The stakes were painfully high for producers, who often found themselves in extremis as their plays failed, sometimes after only a single performance. It was not uncommon for producers to go on the lam from creditors—producer Vinton Freedley got the idea for Anything Goes (1934) while hiding on a boat. Sometimes they became the stuff of comedies themselves—the Marx Brothers’s Room Service (1937) depicts desperate producer Gordon Miller stashing his nineteen hungry actors in a hotel ballroom.
While there were socially conscious dramas which resounded with the day-to-day hardships of the era, such as Clifford Odets’s Awake and Sing (1935), the economic troubles motivated many producers to dedicate themselves to laughter, brightness, and excitement: a communal yearning to forget the hardship, even temporarily. Many shows were built around light entertainment and, accordingly, profit. Some producers bet their money on rehashing popular elements from the 1920s musicals, emphasizing memorable songs set in superfluous plots (like Cole Porter’s “Night and Day” from 1932’s Gay Divorce), and performances of superb comedians like Jimmy Durante and the Marx Brothers in contrived situations. For variety, flashy chorus girls danced in preludes and interludes that had no connection to the main performance.

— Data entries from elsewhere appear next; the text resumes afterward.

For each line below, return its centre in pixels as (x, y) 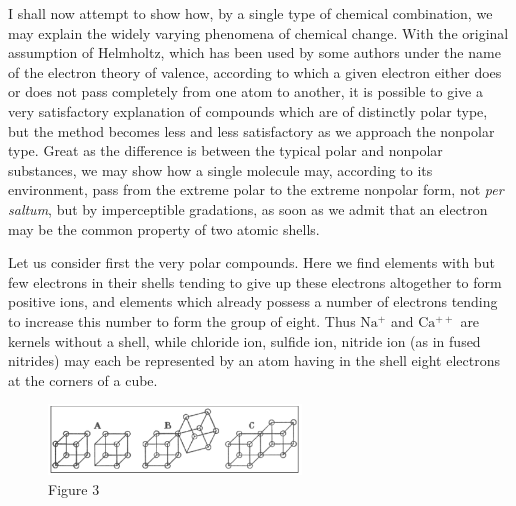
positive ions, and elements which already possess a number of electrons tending (253, 301)
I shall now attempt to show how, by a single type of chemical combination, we (250, 13)
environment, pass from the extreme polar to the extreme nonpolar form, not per (256, 189)
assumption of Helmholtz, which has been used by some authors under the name (254, 52)
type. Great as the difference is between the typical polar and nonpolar (225, 150)
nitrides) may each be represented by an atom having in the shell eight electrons (254, 360)
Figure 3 (74, 489)
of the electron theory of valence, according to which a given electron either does (255, 71)

Others fought against the crisis with their creativity. The groundbreaking success of Show Boat in 1927 confirmed that a coherent blend of high-quality songs, a tight story line, and well-grounded characters could generate an exceptional Broadway hit. In 1931—against no less a heavyweight than Eugene O’Neill’s Mourning Becomes Electra—George S. Kaufman, Morrie Ryskind, and George and Ira Gershwin won the first Pulitzer bestowed upon a musical for Of Thee I Sing, a mordant political satire on presidential politics. And though not as successful commercially, the Gershwins’ staggeringly original collaboration with DuBose Heyward, Porgy and Bess (1935), stood the test of time and, in 1985, became the first Broadway musical to enter the repertory of The Metropolitan Opera Company.
The struggling theatre market also benefited from foreign talent that sailed into New York harbor, either as immigrants like Kurt Weill and Max Reinhardt, or touring artists such as Laurence Olivier and John Gielgud. So though the floor may have fallen out of the business as it had the stock market (233 new productions were mounted in New York in 1929; there were only 98 in 1939), Broadway survived by cultivating fruits of sometimes commercial, sometimes artistic flavor.